An Horse studio albums chronology
| Rearrange Beds (2009) | Walls (2011) | Modern Air (2019) |

= Walls (An Horse album) =

Walls is the second studio album by the Australian pop and rock duo An Horse. The album was recorded at The Armoury Studios in Vancouver, British Columbia, Canada in 2010 and was released on 26 April 2011 by Mom + Pop Music.
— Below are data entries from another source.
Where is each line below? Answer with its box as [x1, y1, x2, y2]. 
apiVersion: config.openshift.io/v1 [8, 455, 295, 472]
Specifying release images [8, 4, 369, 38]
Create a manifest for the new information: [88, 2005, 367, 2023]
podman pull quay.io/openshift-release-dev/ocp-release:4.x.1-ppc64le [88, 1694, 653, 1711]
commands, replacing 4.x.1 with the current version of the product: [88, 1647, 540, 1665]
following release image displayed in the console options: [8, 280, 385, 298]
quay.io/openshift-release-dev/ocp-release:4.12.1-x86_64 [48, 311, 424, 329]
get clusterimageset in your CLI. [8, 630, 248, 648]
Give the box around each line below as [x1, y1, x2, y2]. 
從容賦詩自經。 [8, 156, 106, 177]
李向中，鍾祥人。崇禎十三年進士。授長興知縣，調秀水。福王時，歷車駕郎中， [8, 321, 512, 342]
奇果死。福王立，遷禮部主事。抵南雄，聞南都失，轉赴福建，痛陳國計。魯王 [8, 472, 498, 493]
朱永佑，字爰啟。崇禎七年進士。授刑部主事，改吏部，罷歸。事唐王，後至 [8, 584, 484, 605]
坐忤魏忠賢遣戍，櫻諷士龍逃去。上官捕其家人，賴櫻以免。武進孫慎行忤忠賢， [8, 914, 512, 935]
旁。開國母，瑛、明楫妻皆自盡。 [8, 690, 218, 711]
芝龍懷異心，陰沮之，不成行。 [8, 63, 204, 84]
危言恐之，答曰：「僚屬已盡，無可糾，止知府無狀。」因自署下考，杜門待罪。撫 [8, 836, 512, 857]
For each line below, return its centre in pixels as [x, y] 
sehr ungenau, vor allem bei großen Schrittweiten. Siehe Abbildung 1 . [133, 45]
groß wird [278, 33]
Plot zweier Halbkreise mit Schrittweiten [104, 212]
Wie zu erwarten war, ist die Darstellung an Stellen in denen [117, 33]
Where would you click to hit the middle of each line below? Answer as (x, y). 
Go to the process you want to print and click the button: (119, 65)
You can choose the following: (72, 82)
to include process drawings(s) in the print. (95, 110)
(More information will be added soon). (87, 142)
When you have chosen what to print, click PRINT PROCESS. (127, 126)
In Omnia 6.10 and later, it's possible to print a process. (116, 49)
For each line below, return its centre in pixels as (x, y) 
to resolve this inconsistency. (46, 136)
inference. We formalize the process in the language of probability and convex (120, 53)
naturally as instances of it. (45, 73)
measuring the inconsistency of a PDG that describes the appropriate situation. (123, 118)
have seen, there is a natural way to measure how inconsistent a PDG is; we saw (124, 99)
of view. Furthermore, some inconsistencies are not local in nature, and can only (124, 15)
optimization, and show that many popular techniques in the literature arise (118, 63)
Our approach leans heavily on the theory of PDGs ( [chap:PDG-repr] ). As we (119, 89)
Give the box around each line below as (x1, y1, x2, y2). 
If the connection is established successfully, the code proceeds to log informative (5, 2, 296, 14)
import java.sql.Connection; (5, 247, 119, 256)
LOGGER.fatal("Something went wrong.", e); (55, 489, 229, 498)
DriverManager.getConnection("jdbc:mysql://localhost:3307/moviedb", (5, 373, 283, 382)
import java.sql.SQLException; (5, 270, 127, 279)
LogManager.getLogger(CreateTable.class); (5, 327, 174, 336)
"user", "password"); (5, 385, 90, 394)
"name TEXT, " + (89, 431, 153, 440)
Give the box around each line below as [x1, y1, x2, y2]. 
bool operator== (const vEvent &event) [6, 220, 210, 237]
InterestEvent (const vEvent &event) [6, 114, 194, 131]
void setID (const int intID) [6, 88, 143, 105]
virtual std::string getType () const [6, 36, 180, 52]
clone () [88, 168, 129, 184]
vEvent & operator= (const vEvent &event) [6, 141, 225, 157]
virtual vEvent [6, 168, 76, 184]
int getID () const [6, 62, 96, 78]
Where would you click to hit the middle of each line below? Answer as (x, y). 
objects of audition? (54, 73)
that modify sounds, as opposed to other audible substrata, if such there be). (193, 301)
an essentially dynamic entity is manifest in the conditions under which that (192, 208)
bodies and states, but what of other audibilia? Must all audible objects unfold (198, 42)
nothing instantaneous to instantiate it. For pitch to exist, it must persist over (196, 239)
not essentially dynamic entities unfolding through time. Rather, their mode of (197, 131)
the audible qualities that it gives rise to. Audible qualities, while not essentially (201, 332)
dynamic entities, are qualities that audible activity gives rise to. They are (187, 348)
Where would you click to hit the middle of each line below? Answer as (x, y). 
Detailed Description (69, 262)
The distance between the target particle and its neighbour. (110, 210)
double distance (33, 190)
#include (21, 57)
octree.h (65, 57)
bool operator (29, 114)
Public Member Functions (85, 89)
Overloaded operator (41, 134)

The thirteen songs in the album are "Dressed Sharply", "Not Mine", "Airport Death", "Know This, We've Noticed", "Trains and Tracks", "Brain on a Table", "100 Whales", "Walls" (the same name of the album), "Leave Me", "Windows in the City", "Swallow the Sea", "Tiny Skeletons" and "New Ways".

Professional ratings
Review scores
| Source | Rating |
| AllMusic | Star |
| Rolling Stone | Star Half star |
| Spin (magazine) | Star |

==Track listing==

| No. | Title | Length |
|---|---|---|
| 1. | "Dressed Sharply" | 3:31 |
| 2. | "Not Mine" | 3:01 |
| 3. | "Airport Death" | 2:20 |
| 4. | "Know This, We've Noticed" | 3:47 |
| 5. | "Trains and Tracks" | 2:54 |
| 6. | "Walls" | 3:37 |
| 7. | "Brain on a Table" | 3:41 |
| 8. | "100 Whales" | 3:34 |
| 9. | "Leave Me" | 2:37 |
| 10. | "Windows in the City" | 2:56 |
| 11. | "Swallow the Sea" | 3:22 |
| 12. | "Tiny Skeletons" | 3:11 |
| 13. | "New Ways" | 1:48 |
| Total length: |  | 40:16 |

==Personnel==
===An Horse===
- Kathleen "Kate" Cooper - lead vocals and electric guitar
- Damon Cox - drum kit, backing vocals and electronic keyboards

===Production===
- Howard Redekopp - record producer and recording and mixing engineer
- Jarett Holmes - assistant engineer

===Additional personnel===
- Sara Quin - backing vocals on "Swallow the Sea"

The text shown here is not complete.